* _Dataset records_:

════════

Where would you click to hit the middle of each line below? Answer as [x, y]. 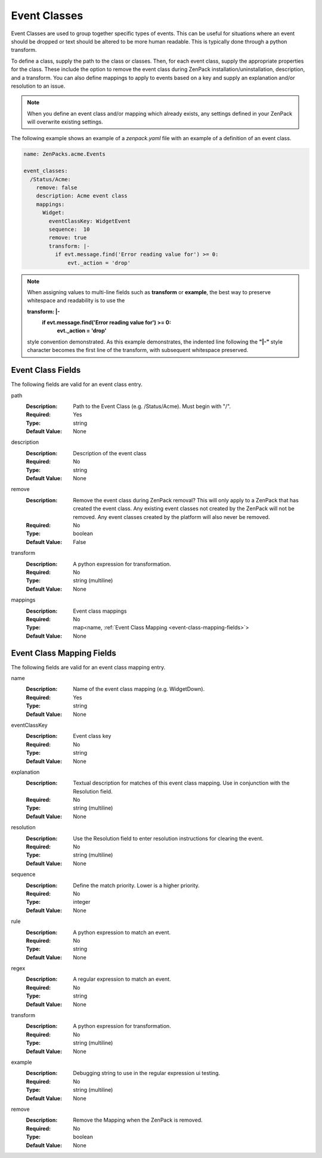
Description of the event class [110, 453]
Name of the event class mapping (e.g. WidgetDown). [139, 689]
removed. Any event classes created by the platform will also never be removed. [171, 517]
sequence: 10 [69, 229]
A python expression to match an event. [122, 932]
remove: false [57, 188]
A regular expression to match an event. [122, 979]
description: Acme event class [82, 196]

════════

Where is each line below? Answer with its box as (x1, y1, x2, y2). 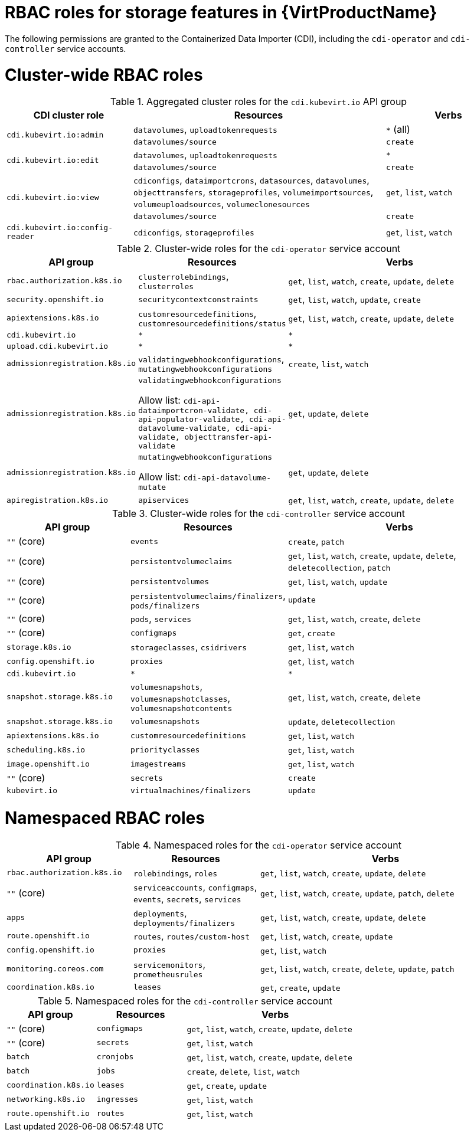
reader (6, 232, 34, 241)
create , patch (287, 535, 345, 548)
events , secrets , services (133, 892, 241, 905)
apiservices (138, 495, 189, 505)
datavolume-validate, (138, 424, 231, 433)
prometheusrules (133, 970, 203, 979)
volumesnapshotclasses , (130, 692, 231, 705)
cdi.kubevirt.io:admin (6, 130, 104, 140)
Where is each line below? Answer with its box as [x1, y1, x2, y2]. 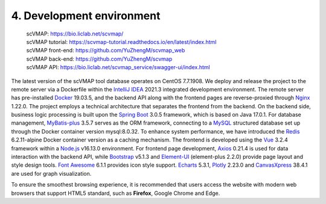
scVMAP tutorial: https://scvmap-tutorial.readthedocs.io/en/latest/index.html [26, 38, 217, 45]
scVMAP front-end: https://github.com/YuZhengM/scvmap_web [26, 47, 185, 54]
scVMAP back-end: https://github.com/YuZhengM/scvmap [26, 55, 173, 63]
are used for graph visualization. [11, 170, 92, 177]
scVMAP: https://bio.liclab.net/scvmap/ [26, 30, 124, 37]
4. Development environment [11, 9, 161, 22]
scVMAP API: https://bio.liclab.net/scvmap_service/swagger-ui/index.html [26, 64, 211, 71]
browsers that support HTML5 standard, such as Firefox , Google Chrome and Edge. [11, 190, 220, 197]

════════

* _Task goal_:
Given the listing above, repeat exactly the lines starting at the one with "Where would you" and ending at the one with "description: Acme event class [82, 196]", inclusive, excluding pictures.

* _Exercise solution_:
Where would you click to hit the middle of each line below? Answer as [x, y]. 
Description of the event class [110, 453]
Name of the event class mapping (e.g. WidgetDown). [139, 689]
removed. Any event classes created by the platform will also never be removed. [171, 517]
sequence: 10 [69, 229]
A python expression to match an event. [122, 932]
remove: false [57, 188]
A regular expression to match an event. [122, 979]
description: Acme event class [82, 196]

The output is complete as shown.